The 3 months correlation between The and First is 0.84. Overlapping area represents the amount of risk that can be diversified away by holding The Merger Fund and First Trust Merger in the same portfolio, assuming nothing else is changed. The correlation between historical prices or returns on First Trust Merger and The Merger is a relative statistical measure of the degree to which these equity instruments tend to move together. The correlation coefficient measures the extent to which returns on The Merger Fund are associated (or correlated) with First Trust. Values of the correlation coefficient range from -1 to +1, where. The correlation of zero (0) is possible when the price movement of First Trust Merger has no effect on the direction of The Merger i.e., The Merger and First Trust go up and down completely randomly.

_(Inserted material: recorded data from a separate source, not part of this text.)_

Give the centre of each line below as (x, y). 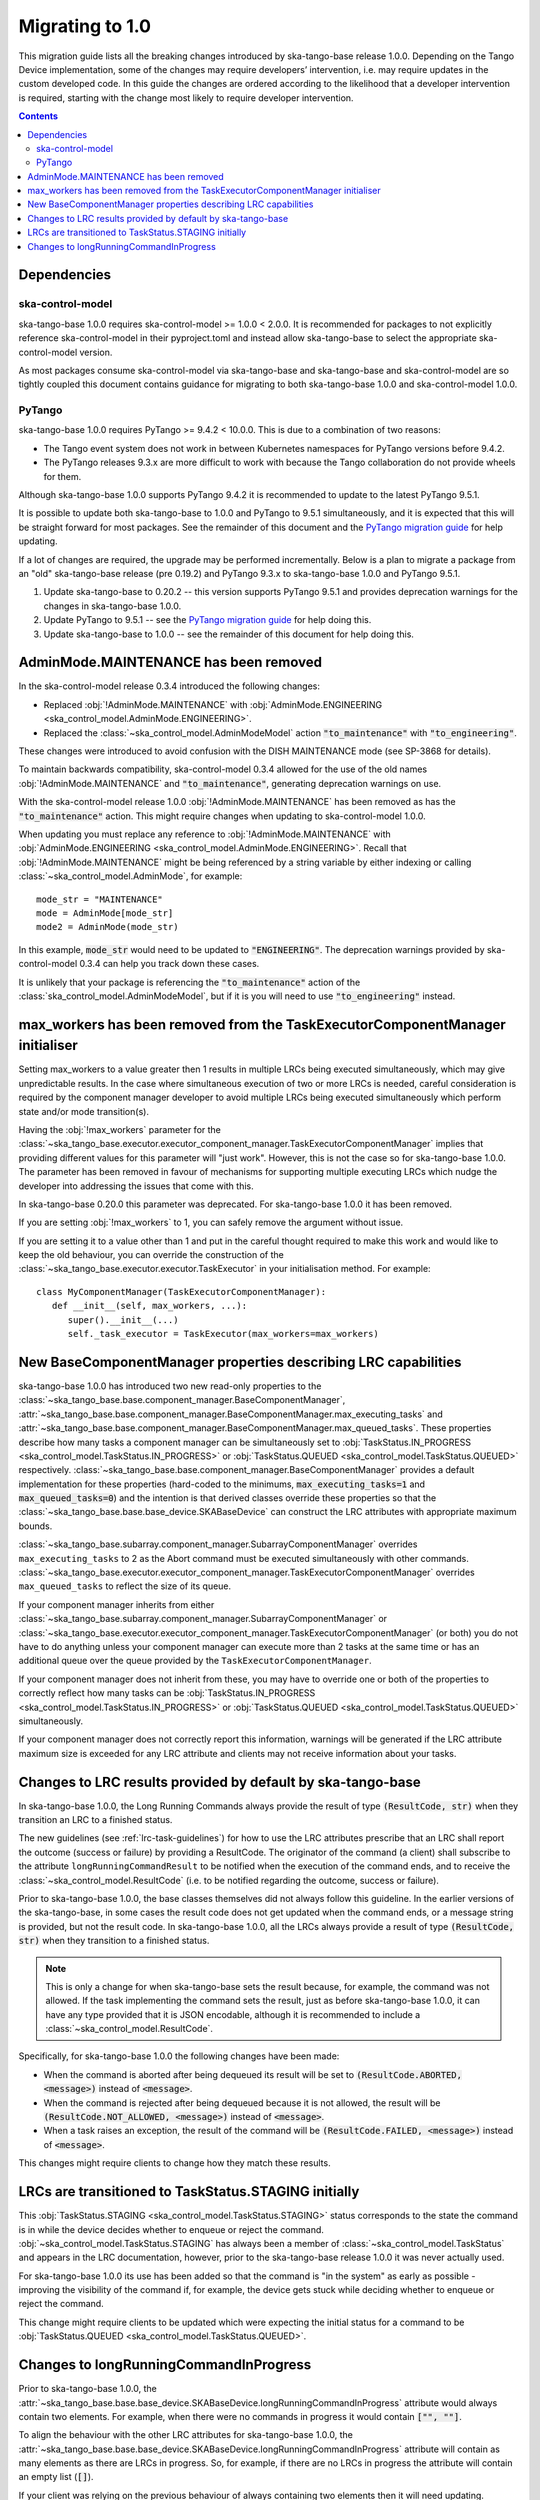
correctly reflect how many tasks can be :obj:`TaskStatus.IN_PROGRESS (167, 1693)
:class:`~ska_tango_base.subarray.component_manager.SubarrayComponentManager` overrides (218, 1544)
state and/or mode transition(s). (84, 1111)
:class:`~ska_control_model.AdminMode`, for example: (130, 876)
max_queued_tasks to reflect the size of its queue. (125, 1586)
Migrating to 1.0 (85, 26)
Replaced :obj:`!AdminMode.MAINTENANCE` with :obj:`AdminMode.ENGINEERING (213, 704)
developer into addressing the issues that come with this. (136, 1186)
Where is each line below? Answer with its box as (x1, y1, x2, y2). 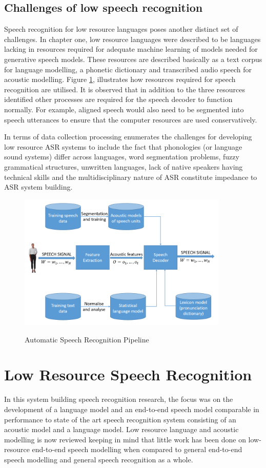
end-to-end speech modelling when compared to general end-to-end (32, 444, 242, 455)
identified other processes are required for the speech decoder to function (4, 94, 233, 105)
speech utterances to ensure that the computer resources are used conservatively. (4, 114, 257, 125)
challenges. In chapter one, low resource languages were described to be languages (4, 33, 261, 44)
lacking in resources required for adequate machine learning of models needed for (4, 44, 258, 54)
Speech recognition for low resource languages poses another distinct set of (4, 24, 238, 34)
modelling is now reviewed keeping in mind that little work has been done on (4, 434, 246, 444)
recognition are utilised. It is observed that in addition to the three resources (4, 84, 245, 94)
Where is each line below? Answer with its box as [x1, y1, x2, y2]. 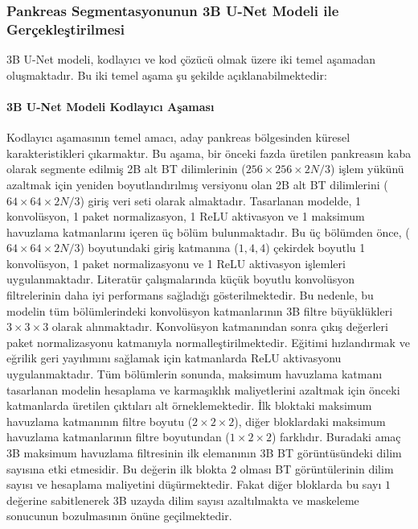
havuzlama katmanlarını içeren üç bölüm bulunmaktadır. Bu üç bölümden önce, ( [6, 223, 410, 240]
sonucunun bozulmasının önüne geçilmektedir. [6, 507, 232, 524]
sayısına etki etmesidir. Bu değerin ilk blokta [6, 460, 227, 477]
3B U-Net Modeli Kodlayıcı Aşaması [6, 97, 215, 114]
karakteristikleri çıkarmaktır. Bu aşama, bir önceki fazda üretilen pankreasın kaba [6, 144, 412, 161]
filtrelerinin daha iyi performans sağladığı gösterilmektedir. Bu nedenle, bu [6, 287, 374, 304]
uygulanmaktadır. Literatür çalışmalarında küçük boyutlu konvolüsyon [6, 271, 355, 287]
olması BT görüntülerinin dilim [240, 460, 394, 477]
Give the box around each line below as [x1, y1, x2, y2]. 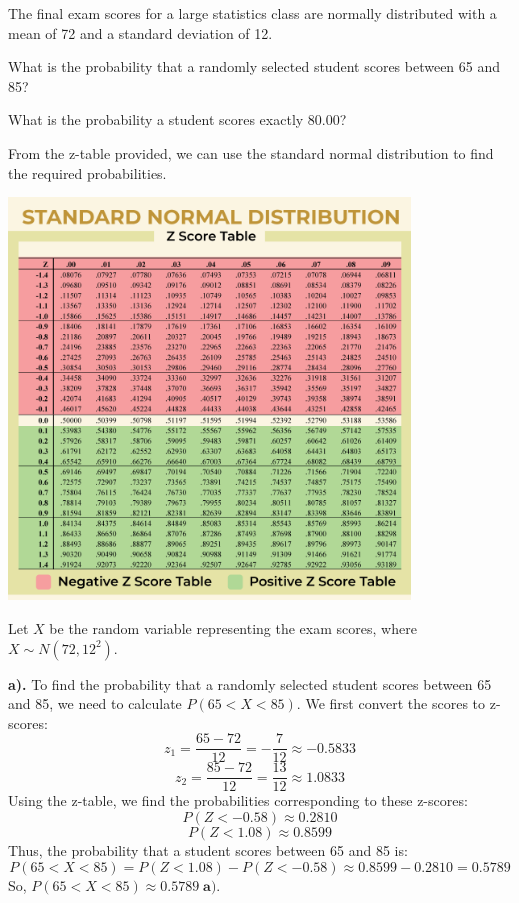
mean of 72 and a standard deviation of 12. [8, 22, 273, 43]
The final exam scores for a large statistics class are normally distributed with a [8, 3, 497, 23]
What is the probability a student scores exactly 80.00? [8, 109, 347, 130]
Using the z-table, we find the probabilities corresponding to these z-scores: [8, 790, 468, 811]
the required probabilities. [8, 162, 167, 183]
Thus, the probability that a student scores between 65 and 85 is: [8, 840, 408, 861]
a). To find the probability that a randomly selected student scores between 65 [8, 673, 492, 694]
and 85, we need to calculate [8, 693, 182, 714]
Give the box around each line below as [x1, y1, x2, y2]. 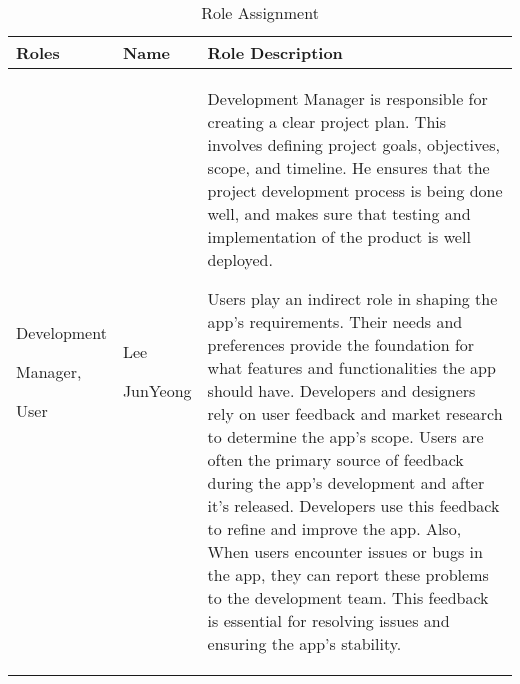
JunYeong [122, 379, 192, 402]
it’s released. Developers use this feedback [207, 494, 500, 517]
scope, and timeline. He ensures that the [207, 156, 490, 179]
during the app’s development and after [207, 471, 485, 494]
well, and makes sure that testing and [207, 202, 471, 225]
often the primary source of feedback [207, 448, 464, 471]
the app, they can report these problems [207, 563, 489, 586]
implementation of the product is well [207, 225, 471, 248]

Pair Corralation between The Merger and First Trust

Assuming the 90 days horizon The Merger Fund is expected to generate 3.74 times more return on investment than First Trust. However, The Merger is 3.74 times more volatile than First Trust Merger. It trades about 0.21 of its potential returns per unit of risk. First Trust Merger is currently generating about 0.37 per unit of risk. If you would invest  1,706  in The Merger Fund on December 27, 2024 and sell it today you would earn a total of  44.00  from holding The Merger Fund or generate 2.58% return on investment over 90 days.
Time Period3 Months [change]
DirectionMoves Together 
StrengthStrong
Accuracy98.36%
ValuesDaily Returns

The Merger Fund  vs.  First Trust Merger

 Performance 
       Timeline  
Merger Fund 

Risk-Adjusted Performance

Good

 
Weak
 
Strong
Compared to the overall equity markets, risk-adjusted returns on investments in The Merger Fund are ranked lower than 16 (%) of all funds and portfolios of funds over the last 90 days. In spite of fairly strong technical and fundamental indicators, The Merger is not utilizing all of its potentials. The current stock price disturbance, may contribute to short-term losses for the investors.
First Trust Merger 

Risk-Adjusted Performance

Strong

 
Weak
 
Strong
Compared to the overall equity markets, risk-adjusted returns on investments in First Trust Merger are ranked lower than 28 (%) of all funds and portfolios of funds over the last 90 days. In spite of fairly strong fundamental indicators, First Trust is not utilizing all of its potentials. The current stock price disturbance, may contribute to short-term losses for the investors.

The Merger and First Trust Volatility Contrast

   Predicted Return Density   
       Returns  

Pair Trading with The Merger and First Trust

The main advantage of trading using opposite The Merger and First Trust positions is that it hedges away some unsystematic risk. Because of two separate transactions, even if The Merger position performs unexpectedly, First Trust can make up some of the losses. Pair trading also minimizes risk from directional movements in the market. For example, if an entire industry or sector drops because of unexpected headlines, the short position in First Trust will offset losses from the drop in First Trust's long position.
The idea behind The Merger Fund and First Trust Merger pairs trading is to make the combined position market-neutral, meaning the overall market's direction will not affect its win or loss (or potential downside or upside). This can be achieved by designing a pairs trade with two highly correlated stocks or equities that operate in a similar space or sector, making it possible to obtain profits through simple and relatively low-risk investment.
Check out your portfolio center.
Note that this page's information should be used as a complementary analysis to find the right mix of equity instruments to add to your existing portfolios or create a brand new portfolio. You can also try the FinTech Suite module to use AI to screen and filter profitable investment opportunities.